[Haskell-cafe] SIGPLAN Programming Languages Software Award
Alexander Solla
alex.solla at gmail.com
Wed Jun 8 23:26:21 CEST 2011
On Wed, Jun 8, 2011 at 2:00 AM, Malcolm Wallace <malcolm.wallace at me.com>wrote:
>
> > More seriously, the influence of Haskell over F# (and even Python) is
> undoubted, but do you really think Haskell influenced Java Generics? (IMHO
> they were more inspired from C++ templates)
> > (That is a question, not an assertion).
>
> Phil Wadler had a hand in designing both Haskell and Java Generics I
> believe.
>
As far as I understand, Java/C# Generics and C++ templates "are" merely
keywords around what we Haskellers call "parametric polymorphism". In other
words, our type language is rich enough to express types like:
stringConcat :: [String] -> String
and
concat :: Monoid a => [a] -> a
using the "same" typing language, whereas the C-style languages require
annotations. (You can probably guess which I prefer. I don't need keywords
to tell me what the code describes, then the code describes it so clearly)
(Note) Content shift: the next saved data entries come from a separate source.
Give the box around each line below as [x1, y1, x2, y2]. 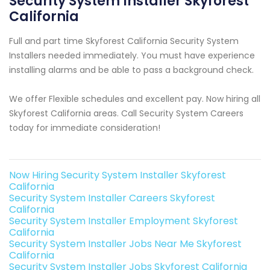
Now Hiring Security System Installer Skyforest [9, 168, 226, 182]
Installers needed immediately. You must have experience [9, 49, 255, 61]
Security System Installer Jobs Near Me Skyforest [9, 236, 242, 251]
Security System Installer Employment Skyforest [9, 213, 238, 228]
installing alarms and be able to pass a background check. [9, 63, 254, 76]
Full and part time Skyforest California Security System [9, 34, 239, 47]
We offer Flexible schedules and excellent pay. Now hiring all [9, 92, 260, 105]
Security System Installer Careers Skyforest [9, 190, 215, 205]
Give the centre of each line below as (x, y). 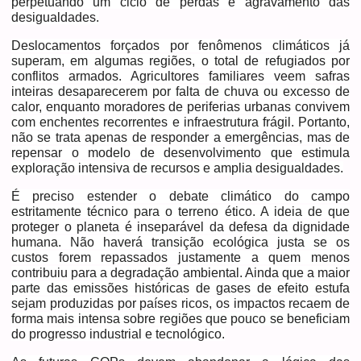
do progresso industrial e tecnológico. (118, 334)
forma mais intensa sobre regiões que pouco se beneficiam (180, 318)
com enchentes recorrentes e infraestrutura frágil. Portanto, (180, 122)
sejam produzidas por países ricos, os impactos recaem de (180, 303)
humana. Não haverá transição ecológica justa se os (180, 242)
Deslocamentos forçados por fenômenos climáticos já (180, 45)
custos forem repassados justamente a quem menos (180, 257)
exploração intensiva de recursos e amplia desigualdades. (177, 168)
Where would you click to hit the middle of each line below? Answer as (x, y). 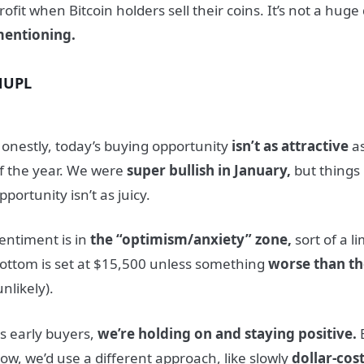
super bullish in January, (209, 170)
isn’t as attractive (290, 145)
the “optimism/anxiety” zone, (191, 240)
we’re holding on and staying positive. (227, 333)
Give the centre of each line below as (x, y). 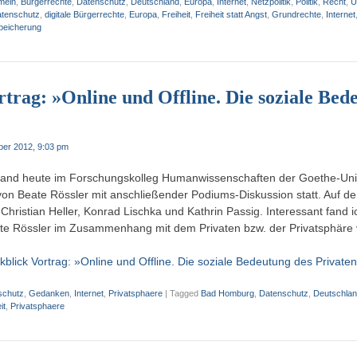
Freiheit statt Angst (231, 14)
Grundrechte (296, 14)
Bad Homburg (228, 293)
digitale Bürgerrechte (84, 14)
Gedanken (49, 293)
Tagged (185, 293)
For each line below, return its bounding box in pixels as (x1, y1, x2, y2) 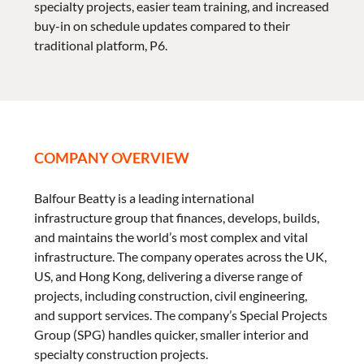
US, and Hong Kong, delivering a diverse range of (34, 268, 303, 284)
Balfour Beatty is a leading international (34, 190, 255, 206)
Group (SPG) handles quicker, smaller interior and (34, 327, 310, 342)
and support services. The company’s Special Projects (34, 307, 328, 323)
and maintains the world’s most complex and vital (34, 229, 309, 245)
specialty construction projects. (34, 346, 209, 362)
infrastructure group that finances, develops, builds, (34, 210, 320, 225)
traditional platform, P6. (34, 37, 168, 53)
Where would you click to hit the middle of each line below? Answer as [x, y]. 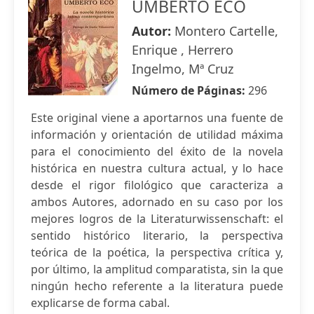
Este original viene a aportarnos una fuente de [157, 118]
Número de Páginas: [190, 90]
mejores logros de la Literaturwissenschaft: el [157, 219]
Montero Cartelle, [226, 31]
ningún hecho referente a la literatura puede [157, 286]
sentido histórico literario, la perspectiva [157, 235]
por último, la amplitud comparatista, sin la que [157, 269]
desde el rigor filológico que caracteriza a [157, 185]
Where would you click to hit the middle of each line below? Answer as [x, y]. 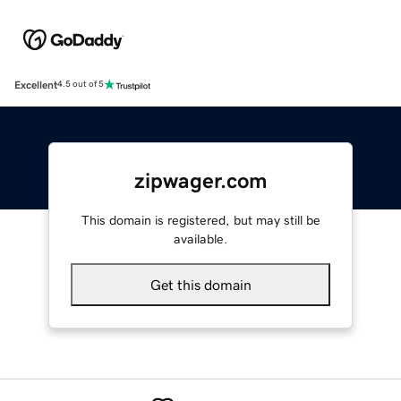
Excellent [36, 85]
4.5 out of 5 [81, 85]
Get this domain [200, 284]
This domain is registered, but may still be [200, 220]
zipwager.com [200, 180]
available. [200, 239]
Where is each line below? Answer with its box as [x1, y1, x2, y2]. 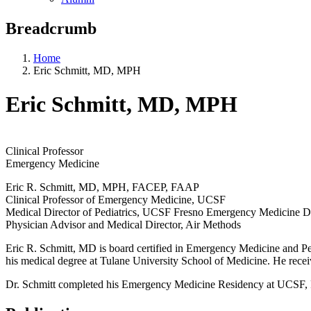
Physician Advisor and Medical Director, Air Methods [6, 218, 241, 230]
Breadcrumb [6, 19, 96, 37]
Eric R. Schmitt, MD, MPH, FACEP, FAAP [6, 180, 199, 193]
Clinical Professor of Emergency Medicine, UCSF [6, 193, 226, 205]
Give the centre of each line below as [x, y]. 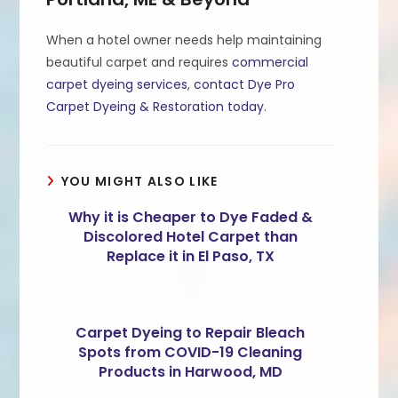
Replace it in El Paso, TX [190, 256]
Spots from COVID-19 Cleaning [190, 352]
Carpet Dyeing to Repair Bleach [190, 332]
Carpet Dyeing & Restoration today [155, 106]
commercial [271, 62]
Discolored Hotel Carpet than [190, 236]
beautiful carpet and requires [139, 62]
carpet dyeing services [117, 84]
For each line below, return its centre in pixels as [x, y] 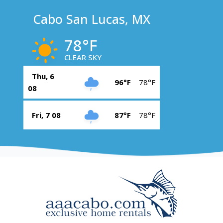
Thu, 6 [43, 76]
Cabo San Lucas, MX [92, 19]
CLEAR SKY [83, 57]
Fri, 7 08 [46, 115]
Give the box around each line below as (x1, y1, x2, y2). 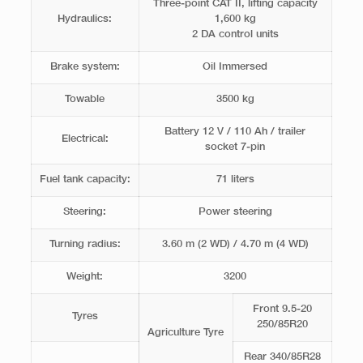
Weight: (66, 271, 104, 282)
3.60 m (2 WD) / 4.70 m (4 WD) (161, 239, 309, 250)
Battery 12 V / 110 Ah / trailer (164, 126, 306, 137)
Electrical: (61, 134, 109, 144)
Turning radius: (49, 239, 121, 250)
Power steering (198, 207, 272, 217)
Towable (65, 94, 105, 105)
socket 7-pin (205, 142, 266, 152)
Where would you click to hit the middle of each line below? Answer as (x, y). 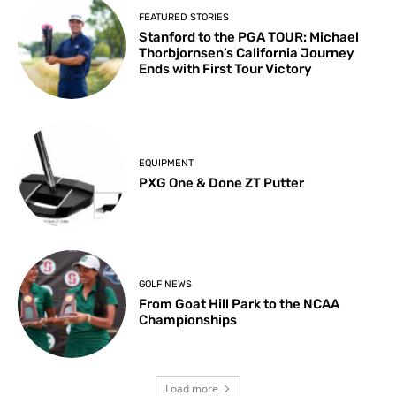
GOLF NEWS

I can't find any literature that specifically credits
functional languages for the feature, but Bjarne Stoustrup
himself acknowledges that functional programmers would tend to find template
metaprogramming easier than others. He was probably aware of functional
implementations (Haskell? Miranda? ML?) when he said that.
I don't see the connection between Haskell's typeful programming and Python.
List comprehensions are set-builder-notation-like syntactic sugar for
lists. I didn't use them in Python and I don't use them in Haskell.